▸ **EXERCISE BRIEF**: Keep the lines exact and the pictures out as you repeat the following listing.

SUPPLIED MATERIAL below:

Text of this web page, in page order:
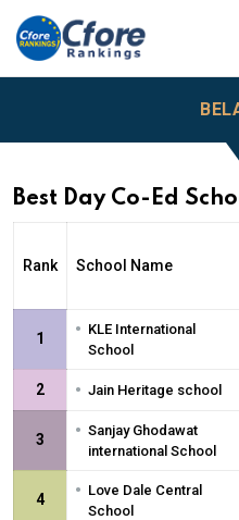
Best Day Co-Ed
Rank School Name
1 • KLE International
School
2 • Jain Heritage school
3 • Sanjay Ghodawat
international School
4 • Love Dale Central
School
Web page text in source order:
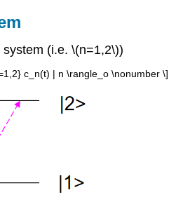
(i.e. \(n=1,2\))
c_n(t) | n \rangle_o \nonumber \]
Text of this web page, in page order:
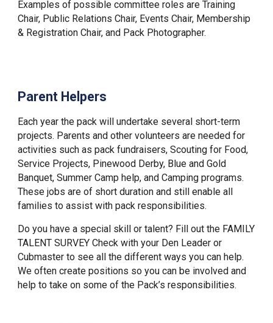
Examples of possible committee roles areTraining
Chair, Public Relations Chair, Events Chair, Membership
& Registration Chair, and Pack Photographer.
Parent Helpers
Each year the pack will undertake several short-term
projects. Parents and other volunteers are needed for
activities such as pack fundraisers, Scouting for Food,
Service Projects, Pinewood Derby, Blue and Gold
Banquet, Summer Camp help, and Camping programs.
These jobs are of short duration and still enable all
families to assist with pack responsibilities.
Do you have a special skill or talent? Fill out the FAMILY
TALENT SURVEY Check with your Den Leader or
Cubmaster to see all the different ways you can help.
We often create positions so you can be involved and
help to take on some of the Pack’s responsibilities.
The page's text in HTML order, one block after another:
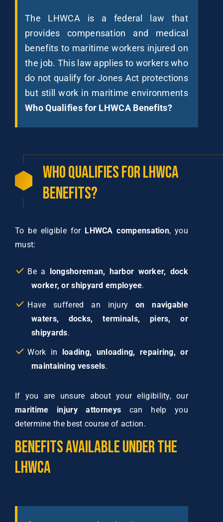
The LHWCA is a federal law that
provides compensation and medical
benefits to maritime workers injured on
the job. This law applies to workers who
do not qualify for Jones Act protections
but still work in maritime environments
Who Qualifies for LHWCA Benefits?
WhoQualifiesforLHWCA
Benefits?
To be eligible for LHWCA compensation, you
must:
Be a longshoreman, harbor worker, dock
worker, or shipyard employee.
Have suffered an injuryon navigable
waters, docks, terminals, piers, or
shipyards.
Work in loading, unloading, repairing, or
maintaining vessels.
If you are unsure about your eligibility, our
maritime injury attorneys can help you
determine the best course of action.
BenefitsAvailableUnderthe
LHWCA
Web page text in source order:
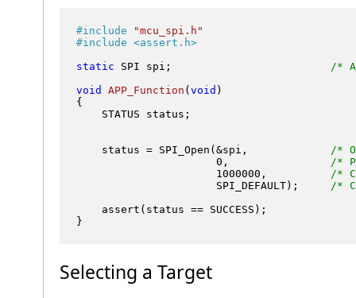
#include
"mcu_spi.h"
#include <assert.h>
static SPI spi;
/*
void
APP_Function (void )
{
    STATUS status;
    status = SPI_Open(&spi,
/*
0 ,
/*
1000000 ,
/*
                      SPI_DEFAULT);
/*
    assert(status == SUCCESS);
Selecting a Target
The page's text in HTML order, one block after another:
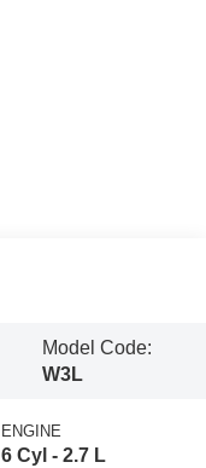
Model Code:
W3L
ENGINE
6 Cyl - 2.7 L
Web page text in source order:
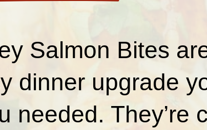
Salmon Bites
dinner upgrade
needed. They’re
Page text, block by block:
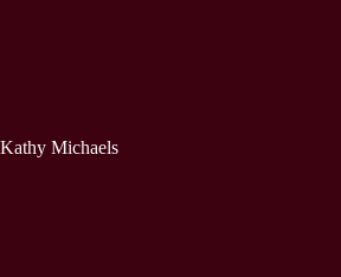
Kathy Michaels
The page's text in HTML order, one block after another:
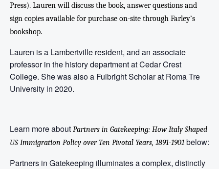
Press). Lauren will discuss the book, answer questions and
sign copies available for purchase on-site through Farley’s
bookshop.
Lauren is a Lambertville resident, and an associate
professor in the history department at Cedar Crest
College. She was also a Fulbright Scholar at Roma Tre
University in 2020.
Learn more about Partners in Gatekeeping: How Italy Shaped
US Immigration Policy over Ten Pivotal Years, 1891-1901 below:
Partners in Gatekeeping illuminates a complex, distinctly
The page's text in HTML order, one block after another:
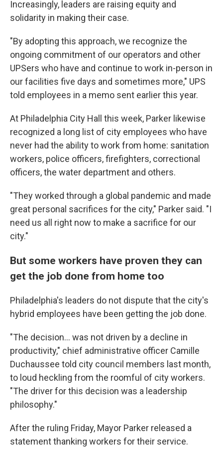
Increasingly, leaders are raising equity and
solidarity in making their case.
"By adopting this approach, we recognize the
ongoing commitment of our operators and other
UPSers who have and continue to work in-person in
our facilities five days and sometimes more," UPS
told employees in a memo sent earlier this year.
At Philadelphia City Hall this week, Parker likewise
recognized a long list of city employees who have
never had the ability to work from home: sanitation
workers, police officers, firefighters, correctional
officers, the water department and others.
"They worked through a global pandemic and made
great personal sacrifices for the city," Parker said. "I
need us all right now to make a sacrifice for our
city."
But some workers have proven they can
get the job done from home too
Philadelphia's leaders do not dispute that the city's
hybrid employees have been getting the job done.
"The decision... was not driven by a decline in
productivity," chief administrative officer Camille
Duchaussee told city council members last month,
to loud heckling from the roomful of city workers.
"The driver for this decision was a leadership
philosophy."
After the ruling Friday, Mayor Parker released a
statement thanking workers for their service.
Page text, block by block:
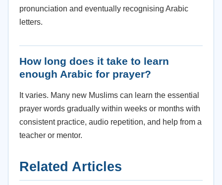
pronunciation and eventually recognising Arabic
letters.
How long does it take to learn
enough Arabic for prayer?
It varies. Many new Muslims can learn the essential
prayer words gradually within weeks or months with
consistent practice, audio repetition, and help from a
teacher or mentor.
Related Articles
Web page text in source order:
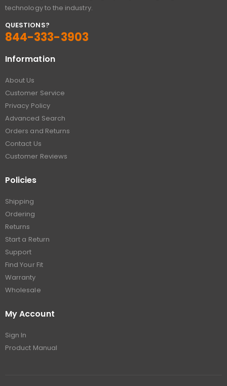
technology to the industry.
QUESTIONS?
844-333-3903
Information
About Us
Customer Service
Privacy Policy
Advanced Search
Orders and Returns
Contact Us
Customer Reviews
Policies
Shipping
Ordering
Returns
Start a Return
Support
Find Your Fit
Warranty
Wholesale
My Account
Sign In
Product Manual

End of SUPPLIED MATERIAL.

▸ **REPLY TO THE TASK**:
Text of this web page, in page order:
Best Day Co-Ed
Rank School Name
1 • KLE International
School
2 • Jain Heritage school
3 • Sanjay Ghodawat
international School
4 • Love Dale Central
School
Web page text in source order:
(i.e. \(n=1,2\))
c_n(t) | n \rangle_o \nonumber \]
Text of this web page, in page order:
Examples of possible committee roles areTraining
Chair, Public Relations Chair, Events Chair, Membership
& Registration Chair, and Pack Photographer.
Parent Helpers
Each year the pack will undertake several short-term
projects. Parents and other volunteers are needed for
activities such as pack fundraisers, Scouting for Food,
Service Projects, Pinewood Derby, Blue and Gold
Banquet, Summer Camp help, and Camping programs.
These jobs are of short duration and still enable all
families to assist with pack responsibilities.
Do you have a special skill or talent? Fill out the FAMILY
TALENT SURVEY Check with your Den Leader or
Cubmaster to see all the different ways you can help.
We often create positions so you can be involved and
help to take on some of the Pack’s responsibilities.
The page's text in HTML order, one block after another:
The LHWCA is a federal law that
provides compensation and medical
benefits to maritime workers injured on
the job. This law applies to workers who
do not qualify for Jones Act protections
but still work in maritime environments
Who Qualifies for LHWCA Benefits?
WhoQualifiesforLHWCA
Benefits?
To be eligible for LHWCA compensation, you
must:
Be a longshoreman, harbor worker, dock
worker, or shipyard employee.
Have suffered an injuryon navigable
waters, docks, terminals, piers, or
shipyards.
Work in loading, unloading, repairing, or
maintaining vessels.
If you are unsure about your eligibility, our
maritime injury attorneys can help you
determine the best course of action.
BenefitsAvailableUnderthe
LHWCA
Web page text in source order:
#include
"mcu_spi.h"
#include <assert.h>
static SPI spi;
/*
void
APP_Function (void )
{
    STATUS status;
    status = SPI_Open(&spi,
/*
0 ,
/*
1000000 ,
/*
                      SPI_DEFAULT);
/*
    assert(status == SUCCESS);
Selecting a Target
The page's text in HTML order, one block after another:
Model Code:
W3L
ENGINE
6 Cyl - 2.7 L
Web page text in source order:
Salmon Bites
dinner upgrade
needed. They’re
Page text, block by block:
Kathy Michaels
The page's text in HTML order, one block after another:
Press). Lauren will discuss the book, answer questions and
sign copies available for purchase on-site through Farley’s
bookshop.
Lauren is a Lambertville resident, and an associate
professor in the history department at Cedar Crest
College. She was also a Fulbright Scholar at Roma Tre
University in 2020.
Learn more about Partners in Gatekeeping: How Italy Shaped
US Immigration Policy over Ten Pivotal Years, 1891-1901 below:
Partners in Gatekeeping illuminates a complex, distinctly
The page's text in HTML order, one block after another:
Increasingly, leaders are raising equity and
solidarity in making their case.
"By adopting this approach, we recognize the
ongoing commitment of our operators and other
UPSers who have and continue to work in-person in
our facilities five days and sometimes more," UPS
told employees in a memo sent earlier this year.
At Philadelphia City Hall this week, Parker likewise
recognized a long list of city employees who have
never had the ability to work from home: sanitation
workers, police officers, firefighters, correctional
officers, the water department and others.
"They worked through a global pandemic and made
great personal sacrifices for the city," Parker said. "I
need us all right now to make a sacrifice for our
city."
But some workers have proven they can
get the job done from home too
Philadelphia's leaders do not dispute that the city's
hybrid employees have been getting the job done.
"The decision... was not driven by a decline in
productivity," chief administrative officer Camille
Duchaussee told city council members last month,
to loud heckling from the roomful of city workers.
"The driver for this decision was a leadership
philosophy."
After the ruling Friday, Mayor Parker released a
statement thanking workers for their service.
Page text, block by block:
pronunciation and eventually recognising Arabic
letters.
How long does it take to learn
enough Arabic for prayer?
It varies. Many new Muslims can learn the essential
prayer words gradually within weeks or months with
consistent practice, audio repetition, and help from a
teacher or mentor.
Related Articles
Web page text in source order:
technology to the industry.
QUESTIONS?
844-333-3903
Information
About Us
Customer Service
Privacy Policy
Advanced Search
Orders and Returns
Contact Us
Customer Reviews
Policies
Shipping
Ordering
Returns
Start a Return
Support
Find Your Fit
Warranty
Wholesale
My Account
Sign In
Product Manual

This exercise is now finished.